Conformational control over the highly flexible π-conjugated system of expanded porphyrins is a key step toward the fundamental understanding of aromaticity and for the development of molecular electronics. We have synthesized unprecedented hexaphyrin-cyclodextrin (HCD) capped hybrids in which the hexaphyrin part is constrained in a planar rectangular conformation in either a 26 or a 28 π-electron oxidation state ([26]/[28]HCD). These structures display strong aromaticity and antiaromaticity, respectively, exhibit markedly different chiroptical properties, and are interconvertible upon the addition of DDQ or NaBH(OAc)3, thus affording a rare switchable aromatic-antiaromatic system with a free-base expanded porphyrin. Conformational analysis revealed discrimination of the two coordination sites of the hexaphyrin, one of which was coupled to a confined asymmetric environment, and fluxional behavior consisting of apparent rotation of the hexaphyrin cap through a shape-shifting mechanism.

Cyclodextrins selectively modified on both rims using an O-3-debenzylative post-functionalisation, a consequence of the Sorrento meeting

A de-O-benzylation reaction induced by I(2)-Et(3)SiH and developed by Iadonisi et al. on mono- and disaccharides was applied to per- or polybenzylated α-cyclodextrins to furnish compounds deprotected at position 3 of all sugar units. This methodology allows the straightforward post-functionalisation of the secondary rim of cyclodextrins already functionalised on their primary rim.

Cyclodextrin Cavity‐Induced Mechanistic Switch in Copper‐Catalyzed Hydroboration

N-heterocyclic carbene-capped cyclodextrin (ICyD) ligands, α-ICyD and β-ICyD derived from α- and β-cyclodextrin, respectively give opposite regioselectivities in a copper-catalyzed hydroboration. The site-selectivity results from two different mechanisms: the conventional parallel one and a new orthogonal mechanism. The shape of the cavity was shown not only to induce a regioselectivity switch but also a mechanistic switch. The scope of interest of the encapsulation of a reactive center is therefore broadened by this study.
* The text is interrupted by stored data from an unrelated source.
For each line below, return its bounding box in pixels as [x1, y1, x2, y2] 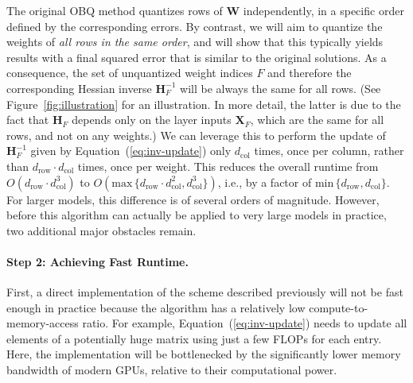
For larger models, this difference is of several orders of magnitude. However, [6, 191, 380, 207]
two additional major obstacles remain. [6, 222, 197, 238]
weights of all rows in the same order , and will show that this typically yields [6, 33, 384, 50]
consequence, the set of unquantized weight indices [6, 64, 253, 81]
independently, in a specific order [243, 2, 404, 18]
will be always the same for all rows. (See [180, 79, 381, 96]
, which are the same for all [250, 111, 384, 128]
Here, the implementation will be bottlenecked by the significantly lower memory [6, 346, 401, 362]
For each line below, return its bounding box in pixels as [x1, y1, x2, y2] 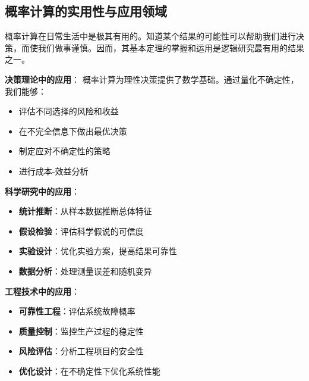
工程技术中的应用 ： [5, 285, 80, 297]
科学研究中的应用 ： [5, 185, 80, 197]
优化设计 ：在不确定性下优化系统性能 [18, 364, 160, 377]
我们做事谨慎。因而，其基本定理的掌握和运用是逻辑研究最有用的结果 [37, 41, 304, 54]
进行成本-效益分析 [18, 164, 89, 177]
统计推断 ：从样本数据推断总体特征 [18, 205, 152, 217]
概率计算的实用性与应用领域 [5, 2, 167, 20]
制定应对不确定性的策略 [18, 145, 111, 157]
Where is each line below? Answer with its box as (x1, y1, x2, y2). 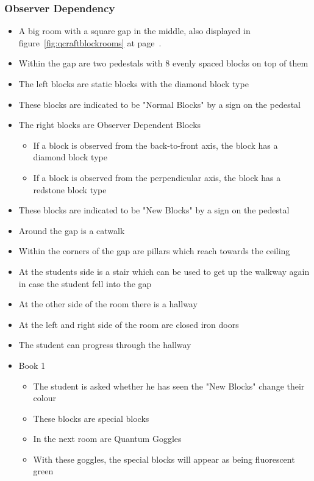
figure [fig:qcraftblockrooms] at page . (18, 36, 162, 49)
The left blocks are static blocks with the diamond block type (18, 77, 249, 90)
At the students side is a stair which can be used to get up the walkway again (18, 265, 310, 277)
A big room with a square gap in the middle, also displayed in (18, 24, 251, 37)
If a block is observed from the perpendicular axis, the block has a (33, 171, 281, 183)
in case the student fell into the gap (18, 277, 152, 290)
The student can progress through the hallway (18, 338, 191, 351)
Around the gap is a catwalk (18, 224, 125, 237)
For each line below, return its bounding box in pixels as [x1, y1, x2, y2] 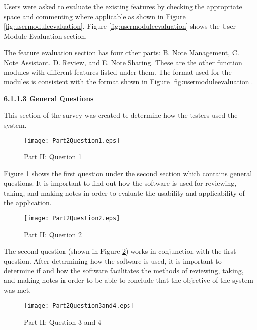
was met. [4, 284, 31, 295]
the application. [4, 197, 52, 207]
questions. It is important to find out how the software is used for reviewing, [4, 178, 237, 188]
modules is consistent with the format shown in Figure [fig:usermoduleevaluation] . [4, 76, 253, 87]
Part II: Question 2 [24, 229, 82, 239]
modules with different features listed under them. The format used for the [4, 66, 232, 77]
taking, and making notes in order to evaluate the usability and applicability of [4, 187, 245, 198]
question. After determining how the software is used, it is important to [4, 256, 222, 265]
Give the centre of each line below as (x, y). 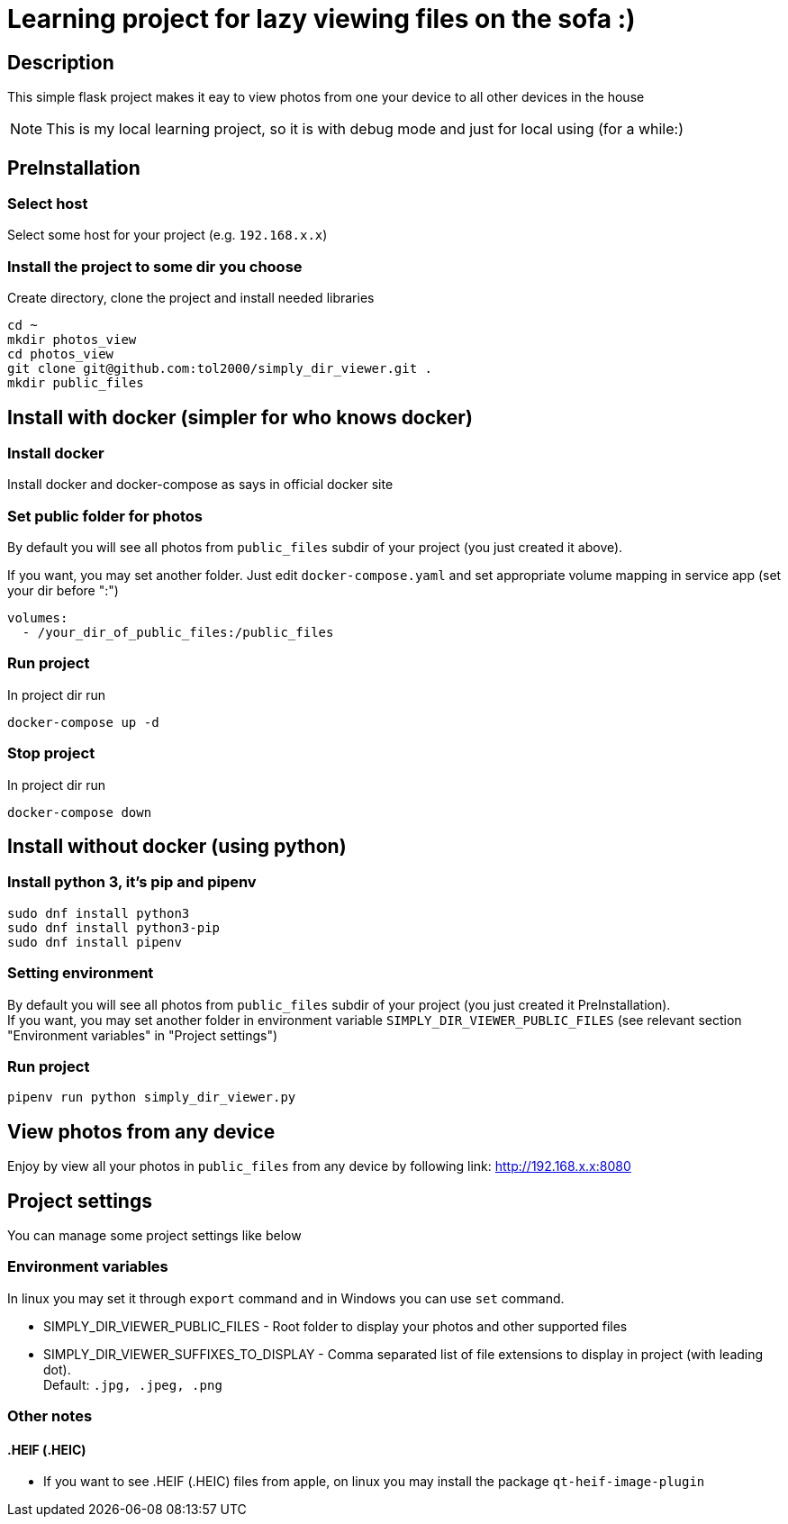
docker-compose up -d (83, 722)
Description (61, 62)
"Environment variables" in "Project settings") (143, 1035)
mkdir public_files (76, 383)
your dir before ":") (63, 591)
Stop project (51, 753)
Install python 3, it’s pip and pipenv (132, 882)
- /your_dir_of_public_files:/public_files (178, 633)
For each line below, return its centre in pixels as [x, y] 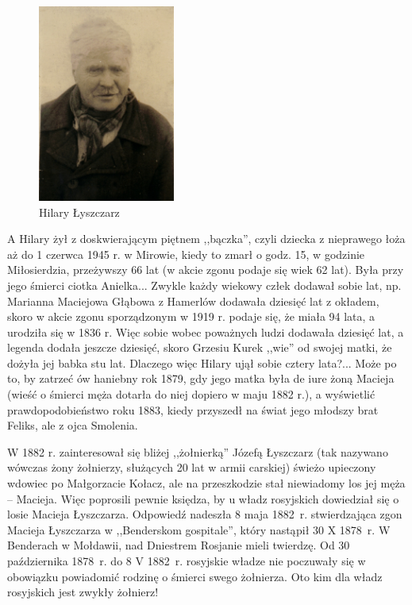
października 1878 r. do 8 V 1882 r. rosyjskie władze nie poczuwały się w [187, 561]
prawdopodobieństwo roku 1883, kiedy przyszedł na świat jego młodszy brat [193, 409]
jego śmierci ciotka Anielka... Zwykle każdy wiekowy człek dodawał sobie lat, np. [204, 285]
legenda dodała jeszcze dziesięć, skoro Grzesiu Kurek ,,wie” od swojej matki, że [200, 347]
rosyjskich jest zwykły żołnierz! [83, 592]
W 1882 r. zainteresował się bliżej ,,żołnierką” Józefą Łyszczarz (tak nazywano [198, 451]
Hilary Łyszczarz [79, 212]
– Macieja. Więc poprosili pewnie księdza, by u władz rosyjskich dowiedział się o [203, 498]
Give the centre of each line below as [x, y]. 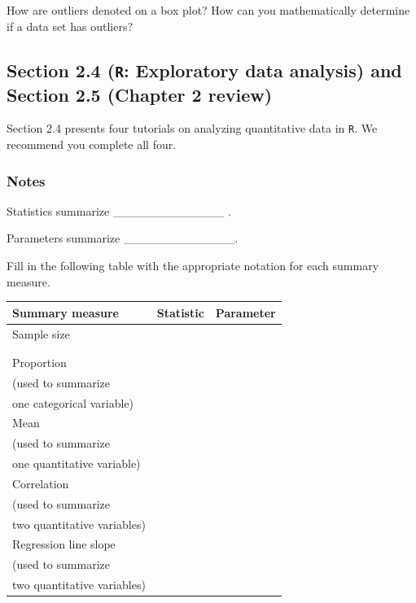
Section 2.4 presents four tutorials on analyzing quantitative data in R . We [192, 128]
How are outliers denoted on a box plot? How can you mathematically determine [208, 10]
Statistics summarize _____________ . [119, 210]
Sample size [41, 333]
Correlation [41, 483]
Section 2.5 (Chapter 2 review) [140, 94]
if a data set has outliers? [70, 26]
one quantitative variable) [77, 463]
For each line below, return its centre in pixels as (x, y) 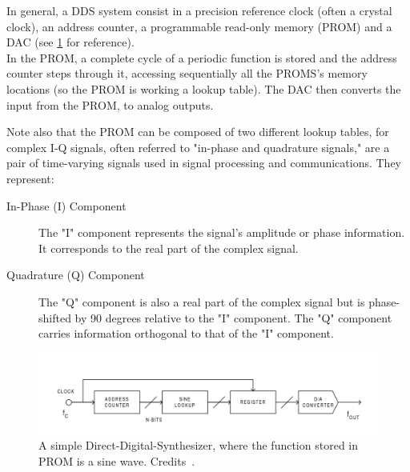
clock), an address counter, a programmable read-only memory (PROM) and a (199, 26)
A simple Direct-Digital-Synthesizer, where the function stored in (198, 445)
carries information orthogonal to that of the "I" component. (186, 333)
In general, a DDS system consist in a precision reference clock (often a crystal (199, 10)
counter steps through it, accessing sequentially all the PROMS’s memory (187, 73)
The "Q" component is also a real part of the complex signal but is (202, 301)
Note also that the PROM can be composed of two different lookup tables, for (198, 132)
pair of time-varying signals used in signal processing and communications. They (204, 163)
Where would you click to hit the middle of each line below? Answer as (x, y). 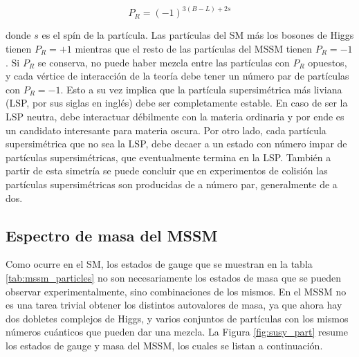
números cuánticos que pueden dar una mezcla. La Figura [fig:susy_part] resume (177, 332)
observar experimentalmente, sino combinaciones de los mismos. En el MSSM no (176, 291)
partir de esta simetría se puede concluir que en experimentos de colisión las (167, 171)
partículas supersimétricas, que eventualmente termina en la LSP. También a (168, 157)
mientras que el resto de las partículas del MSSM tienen (194, 49)
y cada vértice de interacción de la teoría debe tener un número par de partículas (177, 76)
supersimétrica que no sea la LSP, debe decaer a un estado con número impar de (176, 144)
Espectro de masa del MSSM (112, 235)
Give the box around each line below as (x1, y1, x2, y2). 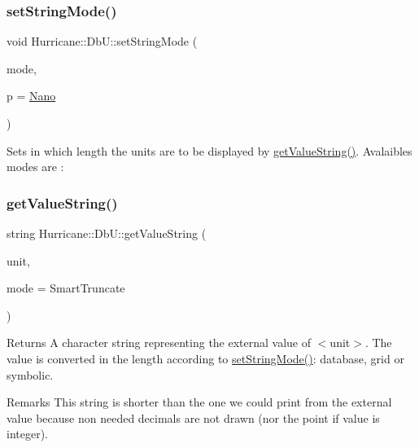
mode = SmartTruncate (7, 279, 125, 296)
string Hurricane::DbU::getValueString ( (7, 225, 207, 241)
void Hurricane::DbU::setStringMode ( (7, 33, 198, 50)
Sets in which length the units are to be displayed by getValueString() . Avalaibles (7, 142, 412, 159)
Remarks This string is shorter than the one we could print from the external (7, 393, 392, 411)
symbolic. (7, 366, 54, 383)
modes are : (7, 158, 64, 175)
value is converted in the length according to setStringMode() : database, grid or (7, 349, 404, 367)
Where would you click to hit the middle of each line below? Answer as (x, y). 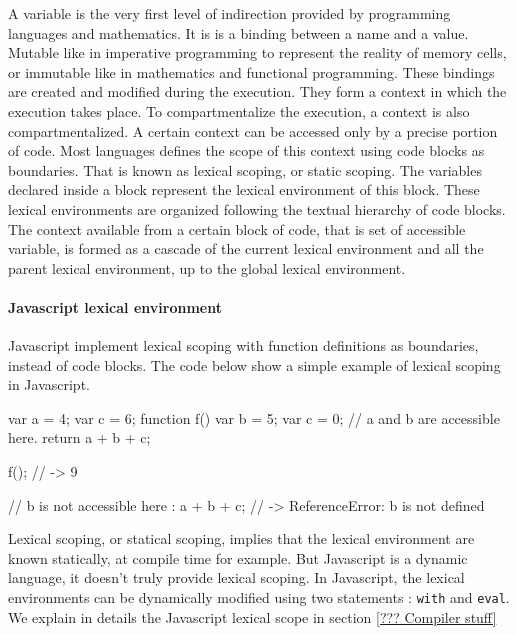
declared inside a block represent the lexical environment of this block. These (244, 189)
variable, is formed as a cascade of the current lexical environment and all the (246, 248)
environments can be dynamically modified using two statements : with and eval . (259, 597)
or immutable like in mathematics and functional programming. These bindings (251, 71)
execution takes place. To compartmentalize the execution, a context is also (239, 110)
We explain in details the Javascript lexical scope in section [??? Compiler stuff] (252, 616)
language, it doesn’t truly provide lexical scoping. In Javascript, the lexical (236, 577)
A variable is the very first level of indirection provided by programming (229, 13)
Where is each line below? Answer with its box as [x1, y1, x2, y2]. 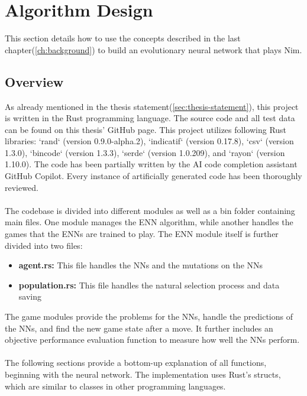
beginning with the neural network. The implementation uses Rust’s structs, [5, 368, 281, 380]
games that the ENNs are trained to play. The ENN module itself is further [5, 228, 279, 240]
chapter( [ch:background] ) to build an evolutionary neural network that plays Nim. [5, 43, 302, 56]
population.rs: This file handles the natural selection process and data [18, 278, 280, 291]
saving [18, 290, 41, 303]
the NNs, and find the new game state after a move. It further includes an [5, 322, 273, 334]
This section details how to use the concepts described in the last [5, 32, 241, 44]
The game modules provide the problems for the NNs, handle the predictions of [5, 310, 293, 323]
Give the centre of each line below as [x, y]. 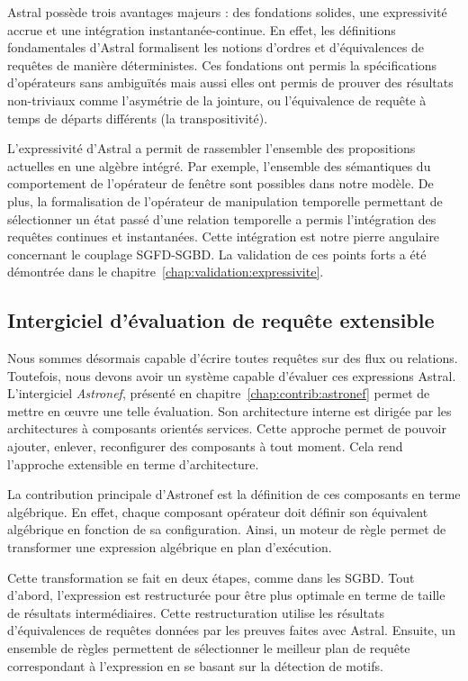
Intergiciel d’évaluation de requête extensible [221, 320]
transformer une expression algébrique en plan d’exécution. [170, 547]
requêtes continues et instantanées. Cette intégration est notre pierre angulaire [224, 236]
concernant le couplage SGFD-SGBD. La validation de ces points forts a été [217, 254]
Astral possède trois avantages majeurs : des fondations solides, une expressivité [227, 12]
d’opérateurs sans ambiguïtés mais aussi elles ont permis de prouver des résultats [230, 82]
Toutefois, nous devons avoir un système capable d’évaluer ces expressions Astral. [232, 375]
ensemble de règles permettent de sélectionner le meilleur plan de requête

Mechanostereoselective One-Pot Synthesis of Functionalized Head-to-Head Cyclodextrin [3]Rotaxanes and Their Application as Magnetic Resonance Imaging Contrast Agents

A versatile, five-component, one-pot synthesis of cyclodextrin (CD) [3]rotaxanes using copper-catalyzed azide-alkyne cycloaddition has been developed. Head-to-head [3]rotaxanes of α-CD selectively functionalized by one or two gadolinium 1,4,7,10-tetraazacyclododecane-1,4,7-triacetic acid monoamide complexes were obtained mechanostereoselectively. The magnetic resonance imaging efficiency, expressed by the longitudinal proton relaxivity of the rotaxanes, was significantly improved as compared to the functionalized CD. In vitro and in vivo preclinical studies showed a higher contrast and retention in the kidney than gadolinium 1,4,7,10-tetraazacyclododecane-1,4,7,10-tetraacetic acid complex, demonstrating the potential of these rotaxanes as MRI contrast agent.

Bridging β‐Cyclodextrin Prevents Self‐Inclusion, Promotes Supramolecular Polymerization, and Promotes Cooperative Interaction with Nucleic Acids

A bridge to assemble: Cyclodextrins bridged with an ammonium linker bearing a hydrophobic substituent can efficiently form supramolecular polymers and avoid the competing self-inclusion and head-to-head processes. Furthermore, the self-assembling cyclodextrin derivative interacts in a highly cooperative manner with DNA, as demonstrated by compaction experiments. It also interacts cooperatively with siRNA and allows its transfection.